US-Justiz klagt Bank Wegelin an

Die St. Galler Privatbank Wegelin muss sich vor einem amerikanischen Gericht verantworten. Die US-Behörden gehen gegen die Bank vor, weil sie sich gemäss Anklage an einer Verschwörung beteiligt haben soll. Dadurch sollen über 1,2 Milliarden Dollar vor dem Fiskus versteckt worden sein.

Fokus scharfgestellt: Die Bank Wegelin im Visier der US-Justiz. (Keystone)

Das Justizdepartement teilte am Donnerstagabend (Ortszeit) in Washington mit, es sei dies das erste Mal, dass eine Bank, die keine Vertretung in den USA betreibt, in Sachen Steuersünden angeklagt werde.

Gleichzeitig mit der Einreichung der Klage wurden bei der Korrespondenzbank der Wegelin in den USA, der UBS, 16 Millionen Dollar beschlagnahmt. Dies sei durch eine richterliche Anordnung in Verwirkungsfällen geschehen, teilte das Justizdepartement mit.

Niedrige Busse?
Das Justizdepartement teilt mit, dass Wegelin höchstens 500'000 Dollar Busse bezahlen müsse. Das betrifft aber jeden einzelnen Steuerzahler, welcher von Wegelin betreut wurde und gegen das Gesetz verstossen hatte. Die Busse für Wegelin und die acht unbeschränkt haftenden Teilhaber könnte also in die Millionen gehen.

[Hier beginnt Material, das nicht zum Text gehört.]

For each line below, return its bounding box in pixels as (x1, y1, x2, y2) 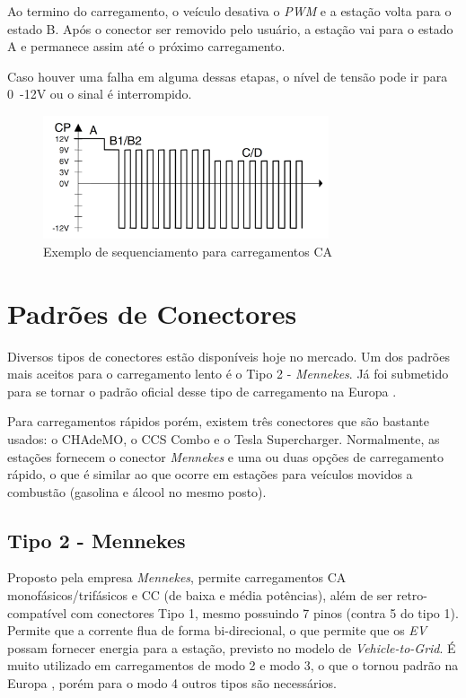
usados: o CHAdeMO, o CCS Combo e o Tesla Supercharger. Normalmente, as (7, 429, 440, 448)
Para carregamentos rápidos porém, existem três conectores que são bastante (7, 412, 429, 431)
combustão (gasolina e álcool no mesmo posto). (7, 482, 267, 501)
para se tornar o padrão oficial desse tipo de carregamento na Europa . (7, 381, 397, 400)
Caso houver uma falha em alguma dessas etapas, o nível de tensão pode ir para (7, 66, 448, 85)
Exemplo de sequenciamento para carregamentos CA (43, 241, 333, 260)
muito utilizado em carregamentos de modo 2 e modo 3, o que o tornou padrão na (7, 656, 459, 675)
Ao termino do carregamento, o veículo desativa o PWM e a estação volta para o (7, 2, 452, 20)
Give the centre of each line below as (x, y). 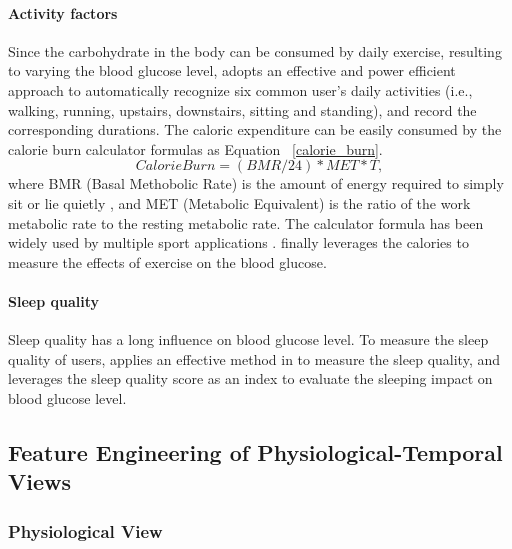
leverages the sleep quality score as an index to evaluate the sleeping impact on (250, 378)
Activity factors (63, 12)
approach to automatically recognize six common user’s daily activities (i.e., (240, 89)
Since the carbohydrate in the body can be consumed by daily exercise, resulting (255, 50)
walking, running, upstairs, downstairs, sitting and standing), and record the (242, 109)
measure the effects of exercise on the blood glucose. (167, 261)
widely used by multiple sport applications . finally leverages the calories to (238, 242)
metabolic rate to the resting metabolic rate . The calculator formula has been (246, 222)
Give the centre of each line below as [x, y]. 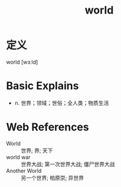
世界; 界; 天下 [37, 150]
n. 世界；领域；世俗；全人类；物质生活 [62, 103]
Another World [24, 170]
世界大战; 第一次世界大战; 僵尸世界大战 [68, 164]
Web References [48, 127]
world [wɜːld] [22, 62]
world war [18, 157]
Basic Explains [42, 86]
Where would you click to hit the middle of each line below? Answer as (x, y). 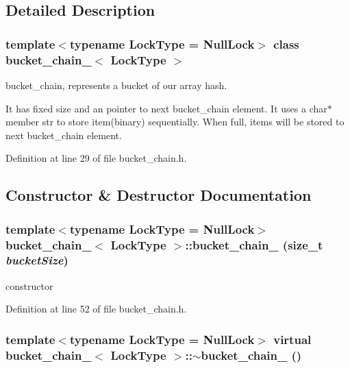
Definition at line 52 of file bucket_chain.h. (96, 309)
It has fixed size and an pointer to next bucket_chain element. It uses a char (166, 108)
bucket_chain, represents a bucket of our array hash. (116, 85)
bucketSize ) (37, 260)
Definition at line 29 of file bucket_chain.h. (96, 158)
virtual (292, 339)
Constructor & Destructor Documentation (159, 195)
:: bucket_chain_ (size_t (254, 244)
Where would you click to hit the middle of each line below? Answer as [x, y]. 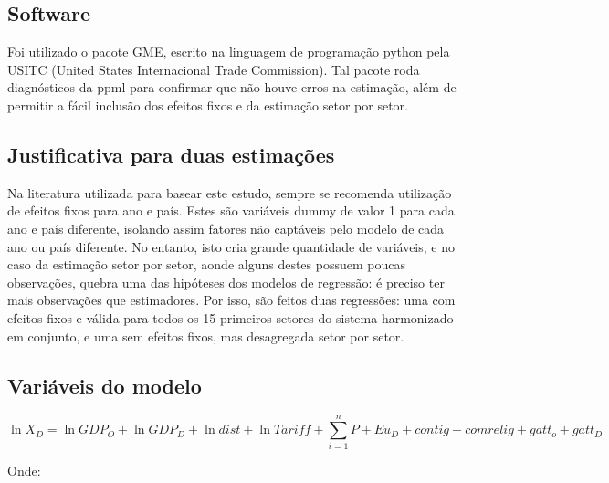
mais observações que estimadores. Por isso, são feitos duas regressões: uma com [231, 300]
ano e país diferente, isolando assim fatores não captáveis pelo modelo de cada [226, 228]
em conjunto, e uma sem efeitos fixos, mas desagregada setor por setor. [206, 336]
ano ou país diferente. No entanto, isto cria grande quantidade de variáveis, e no [231, 246]
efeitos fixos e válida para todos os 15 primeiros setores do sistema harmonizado [231, 317]
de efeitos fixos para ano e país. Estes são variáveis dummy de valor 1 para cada [231, 210]
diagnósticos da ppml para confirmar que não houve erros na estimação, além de [232, 87]
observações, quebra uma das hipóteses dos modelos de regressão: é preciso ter [226, 282]
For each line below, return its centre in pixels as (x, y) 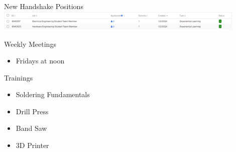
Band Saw (31, 128)
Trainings (19, 77)
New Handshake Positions (44, 6)
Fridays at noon (40, 61)
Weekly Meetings (30, 44)
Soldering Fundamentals (53, 94)
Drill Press (32, 111)
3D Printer (32, 145)
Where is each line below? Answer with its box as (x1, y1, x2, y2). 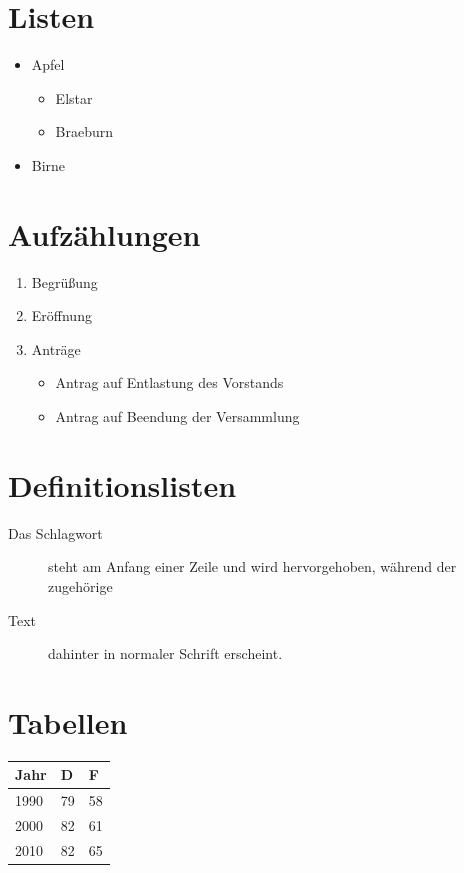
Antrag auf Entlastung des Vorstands (55, 372, 284, 393)
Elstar (55, 87, 93, 108)
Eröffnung (31, 305, 92, 326)
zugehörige (48, 575, 113, 596)
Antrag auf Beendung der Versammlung (55, 406, 300, 426)
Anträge (31, 338, 81, 359)
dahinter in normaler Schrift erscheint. (48, 643, 283, 664)
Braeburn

Zudem ist noch unklar, ob es bei dieser Anklage bleibt. Die USA haben auch jetzt die Anklageschrift von Anfang Jahr überarbeitet und neben den drei Mitarbeitern auch noch die Bank angeklagt. Eine weitere Überarbeitung ist jederzeit möglich, wenn neue Informationen dazu kommen.
 
Wie die UBS-Banker
Im Zuge der IRS-Untersuchung gegen die UBS haben höhere Mitglieder der Bank Wegelin bejahend entschieden, in das illegale Geschäft einzusteigen, aus dem die UBS ausstieg, schreiben die US-Behörden. Die Banker sind dabei mit der Gründung von Scheinfirmen
vorgegangen wie davor ihre UBS-Kollegen.

Banker wie die bereits angeklagten Wegelin-Mitarbeiter hätten verschiedenen US-Kunden gesagt, dass die undeklarierten Konten dem amerikanischen Steueramt nicht preisgegeben würden, weil Wegelin eine lange Tradition des Bankgeheimnis pflege, heisst es in der Klage.

US-Kunden der UBS seien mit dem Argument angelockt worden, Wegelin habe keine Niederlassung in den USA und sei darum dem Druck der IRS weniger ausgesetzt. Teile des Managements der Bank hätten sich persönlich mit den US-Kunden getroffen.

Staatsanwalt: Kristallklare Botschaft
«Die heute eingereichte Klage macht deutlich, dass wir nicht nur US-Steuerzahler bestrafen wollen, die das Steuerrecht verletzen, sondern auch die Unternehmen und deren Mitarbeiter, die solchen Verbrechen zudienen», sagte der New Yorker Bezirks-Staatsanwalt Preet Bharara. Die Wegelin-Manager hätten sich durch die kristallklare Botschaft, die der UBS-Fall gesandt habe, keineswegs abschrecken lassen.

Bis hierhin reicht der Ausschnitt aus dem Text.